#### Your instructions:
Please retype the data below exactly, stopping after the line with "can select for expiration of tags [442, 150]" and skipping every picture.

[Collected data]
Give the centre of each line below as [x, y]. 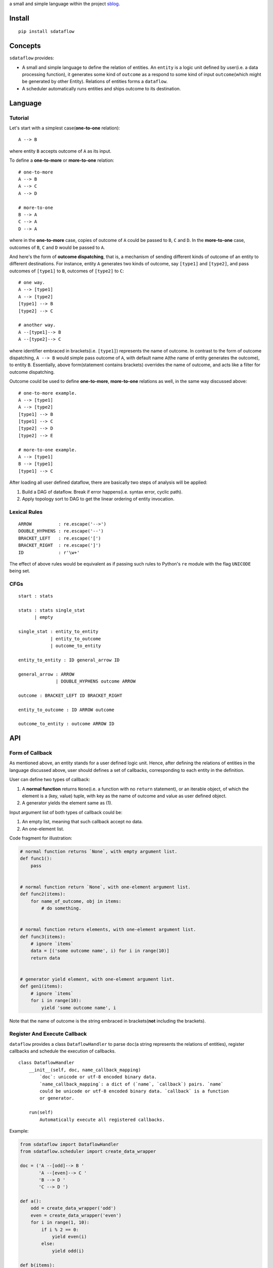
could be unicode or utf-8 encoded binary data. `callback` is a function [134, 1091]
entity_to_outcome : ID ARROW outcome [66, 710]
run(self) [41, 1113]
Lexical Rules [26, 512]
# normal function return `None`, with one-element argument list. [105, 887]
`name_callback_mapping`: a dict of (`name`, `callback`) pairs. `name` [132, 1084]
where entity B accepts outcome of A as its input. [60, 151]
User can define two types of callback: [50, 780]
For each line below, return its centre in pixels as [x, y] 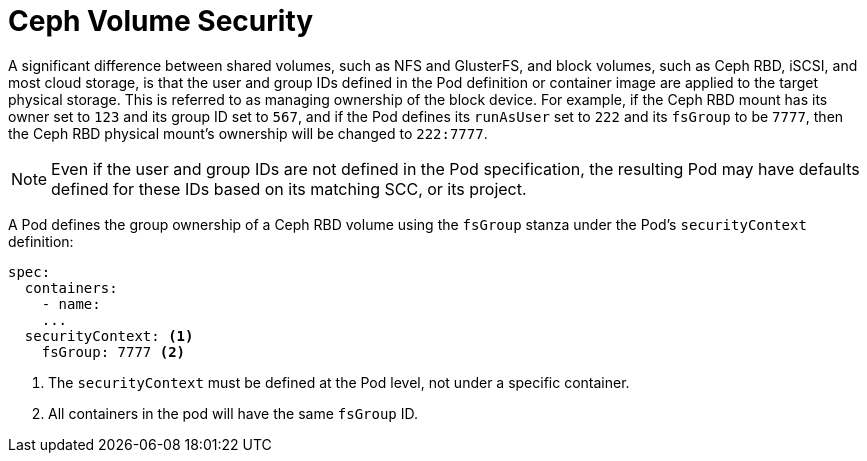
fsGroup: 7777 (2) [113, 351]
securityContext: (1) [109, 335]
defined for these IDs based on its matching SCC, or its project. [289, 188]
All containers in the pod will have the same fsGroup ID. [233, 413]
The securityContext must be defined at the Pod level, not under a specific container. [339, 382]
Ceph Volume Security [161, 21]
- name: [71, 303]
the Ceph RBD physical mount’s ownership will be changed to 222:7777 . [248, 133]
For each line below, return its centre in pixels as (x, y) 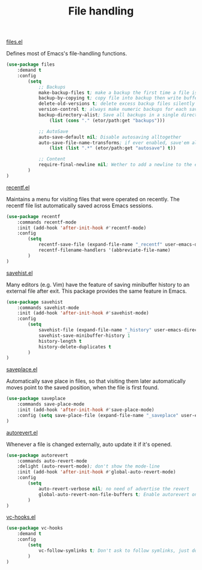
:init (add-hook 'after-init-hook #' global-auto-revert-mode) (96, 472)
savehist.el (20, 273)
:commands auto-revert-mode (52, 461)
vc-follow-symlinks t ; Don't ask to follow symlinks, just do (118, 550)
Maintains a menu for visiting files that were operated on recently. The (93, 199)
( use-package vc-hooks (35, 528)
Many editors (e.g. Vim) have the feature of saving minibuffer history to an (98, 284)
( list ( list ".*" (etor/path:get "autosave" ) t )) (112, 148)
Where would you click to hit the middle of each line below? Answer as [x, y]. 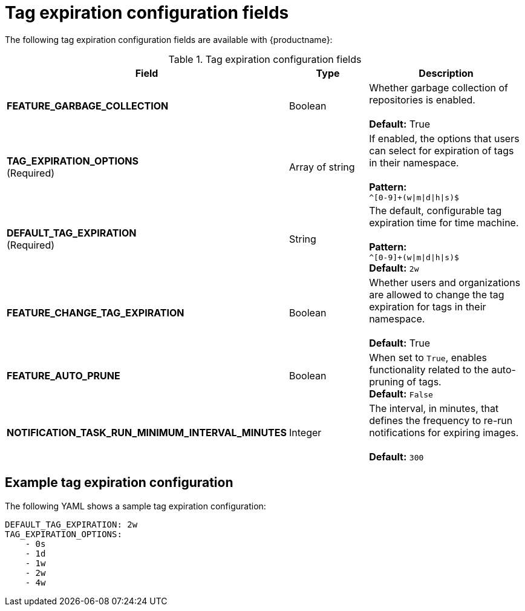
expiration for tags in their [428, 306]
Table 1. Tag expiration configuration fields [265, 59]
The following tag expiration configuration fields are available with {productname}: [169, 39]
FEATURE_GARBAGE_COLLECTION [88, 106]
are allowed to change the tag [437, 294]
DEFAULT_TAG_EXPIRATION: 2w [71, 524]
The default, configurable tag [435, 210]
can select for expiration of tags [442, 150]
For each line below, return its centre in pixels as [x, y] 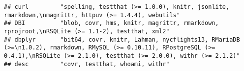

#### Exercise output:
Give the centre of each line below as [x, y]. 
could be unicode or utf-8 encoded binary data. `callback` is a function [134, 1091]
entity_to_outcome : ID ARROW outcome [66, 710]
run(self) [41, 1113]
Lexical Rules [26, 512]
# normal function return `None`, with one-element argument list. [105, 887]
`name_callback_mapping`: a dict of (`name`, `callback`) pairs. `name` [132, 1084]
where entity B accepts outcome of A as its input. [60, 151]
User can define two types of callback: [50, 780]
For each line below, return its centre in pixels as [x, y] 
fsGroup: 7777 (2) [113, 351]
securityContext: (1) [109, 335]
defined for these IDs based on its matching SCC, or its project. [289, 188]
All containers in the pod will have the same fsGroup ID. [233, 413]
The securityContext must be defined at the Pod level, not under a specific container. [339, 382]
Ceph Volume Security [161, 21]
- name: [71, 303]
the Ceph RBD physical mount’s ownership will be changed to 222:7777 . [248, 133]
For each line below, return its centre in pixels as (x, y) 
:init (add-hook 'after-init-hook #' global-auto-revert-mode) (96, 472)
savehist.el (20, 273)
:commands auto-revert-mode (52, 461)
vc-follow-symlinks t ; Don't ask to follow symlinks, just do (118, 550)
Maintains a menu for visiting files that were operated on recently. The (93, 199)
( use-package vc-hooks (35, 528)
Many editors (e.g. Vim) have the feature of saving minibuffer history to an (98, 284)
( list ( list ".*" (etor/path:get "autosave" ) t )) (112, 148)
Where would you click to hit the middle of each line below? Answer as [x, y]. 
expiration for tags in their [428, 306]
Table 1. Tag expiration configuration fields [265, 59]
The following tag expiration configuration fields are available with {productname}: [169, 39]
FEATURE_GARBAGE_COLLECTION [88, 106]
are allowed to change the tag [437, 294]
DEFAULT_TAG_EXPIRATION: 2w [71, 524]
The default, configurable tag [435, 210]
can select for expiration of tags [442, 150]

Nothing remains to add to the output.